13 Jan – Zanda still had the car for a bit longer, so she asked me if I wanted to drive around town with her – we found more monkeys playing down the road, and stopped for some more photos. Not too much later, I was checking out of the hostel, and the BazBus arrived, wisking away the Italians, Chris, Lena and me, along with the elder French ladies. I got out in Eshowe, famous for it’s local forestry, and who’s hostel had the only brewery in the world. I met up with some of the locals and shared stories and beers through most of the evening. I learned more details regarding the Afrikanns and Zulus. I called it a day early and headed to bed, ready for the next day’s adventure.

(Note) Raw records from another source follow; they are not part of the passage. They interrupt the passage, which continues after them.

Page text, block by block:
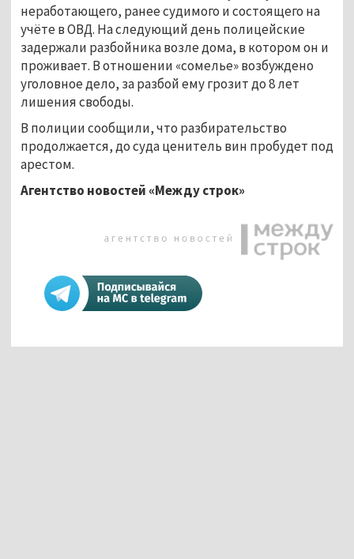
неработающего, ранее судимого и состоящего на
учёте в ОВД. На следующий день полицейские
задержали разбойника возле дома, в котором он и
проживает. В отношении «сомелье» возбуждено
уголовное дело, за разбой ему грозит до 8 лет
лишения свободы.
В полиции сообщили, что разбирательство
продолжается, до суда ценитель вин пробудет под
арестом.
Агентство новостей «Между строк»

14 Jan – Morning venture to the mPushini falls. The trail leading down to the falls was in a state of disrepair, and had treacherous roots tripping and grabbing at every step. Worst though were the cicaidas, whos screeching noises were louder than the falls themselves. I got to the first part of the falls, and after several shots, I investigated the remainder of the trail, but now it had become too dangerous to continue. With the earlier rains, the trail was becoming muddy and slick, so I decided to turn back. Once out of the park area, I began to head back to the hostel, but instead followed signs to a local Fort. Inside contained some of the history of the Zulu/Baor/Afrikanns wars. I enjoyed some tea and black-chocolate cake at the fort’s cafe. In the evening, I went with a couple people from the hostel to one of the bars in town, and stayed out until ~10pm, playing pool and enjoying brews.

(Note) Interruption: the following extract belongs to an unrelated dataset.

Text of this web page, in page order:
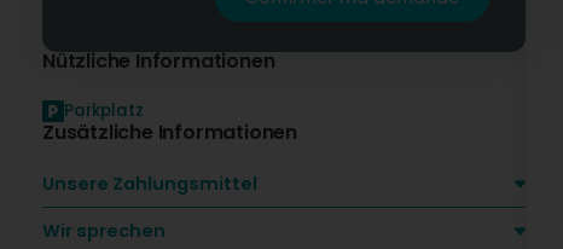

15 Jan – Walked to the Dlinza forest, which has Africa’s only Arial (tree-top) trail. Some points were as high as 10 meters, and one spot got up to 30 meters above the ground, skimming the tops of the trees. I had a guide following me around, which made me uncomfortable, but when he began pointing out local bird species, and told me about the park, I eased up a bit. After spending a couple hours touring around, I returned to the hostel, sweating from the intense heat (over 100*F!), only to find the power was out, yet again. Deciding that I had seen enough, I cut the tour of Eshowe short (originally I was going to be here for two more days). Without a car, nothing was within traveling distance, so all the plans I had here were wrapped up in the two days. I was excited to eventually get to the mountains, but by leaving this early, I’d need to spend 2 full days in Durban – and city time was not on my original itinerary. The BazBus was there by 2PM, and we arrived in Durban near 6PM. We initially drove through the town center, but my hotel was way out in the outskirts, in more of a suburb. Ended up being a nice place to stay. Met an interesting older Brit, Paul, who currently calls Scotland home, but has been traveling for the past few months. He seemed to have a story about everything, and reminded me of a long-haired John Cleese. There was also a kid from England, not but 18, and just taking some time out between High School and college. And then there were the beautiful college chicks, who were staying here until the university dorms had rooms… so, yes, it was a nice stay. 🙂
16 Jan – took a cab down to the beach front. Nice leisurely stroll and photo ops along the shore, followed by a trip to uShaka’s Marine World. Accosted by sellers of belts and sunglasses, before finally finding a cab home. After lunch, went to the mall nearby, through drizzling rain. I got there at 4, only to find that everything closes at 5. That evening we had a tremendous thunderstorm, with lightning crashing so hard, it shook the foundation we were sitting on! Enjoyed beer and conversation with Paul (learning that he was a zoo-ologist for 20 years, and had some great tales of the animals he’s encountered) until ~9, then called it a night.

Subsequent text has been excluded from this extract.